It's a Thursday evening, and the wraparound bar at Two Brothers Tavern is packed elbow-to-elbow. On the televisions mounted above the bar, the Patriots are up against the Texans. A group of college kids shares a basket of fries and a platter of loaded nachos. Nearby, a few middle-aged men decompress over Bud Lights and the nightly special, $2.50 pints of Narragansett. Over by a window seat, friends are meeting for a nice dinner out: wine, rock shrimp risotto and a tomato salad made with 10 assorted Vermont heirlooms. The bartender whizzes past 24 taps of draft beer and cider to pour a tasting flight for an out-of-town beer lover.
The audience at Two Brothers Tavern is as varied as tonight's soup options: cheddar ale or fresh market gazpacho.

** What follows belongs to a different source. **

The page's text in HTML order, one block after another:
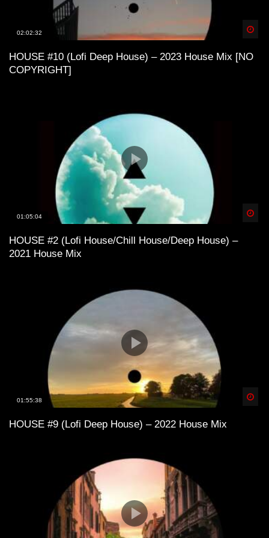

The popular Middlebury pub is so called for its founders, local siblings Holmes and Beal Jacobs. Matt Corrente, the executive chef since summer 2015, first joined the restaurant's team as a student at Middlebury College. After graduating in 2006, he went on to train at a culinary institute in New York City and then to cook in some established fine-dining restaurants.
In Vermont, Corrente was one of the lead chefs at Burlington's late, great Pistou, which was nominated for a James Beard Award before closing its doors in 2014. He then spent two years as the executive chef of Bluebird Restaurant Group before coming full circle to head the kitchen at Two Brothers.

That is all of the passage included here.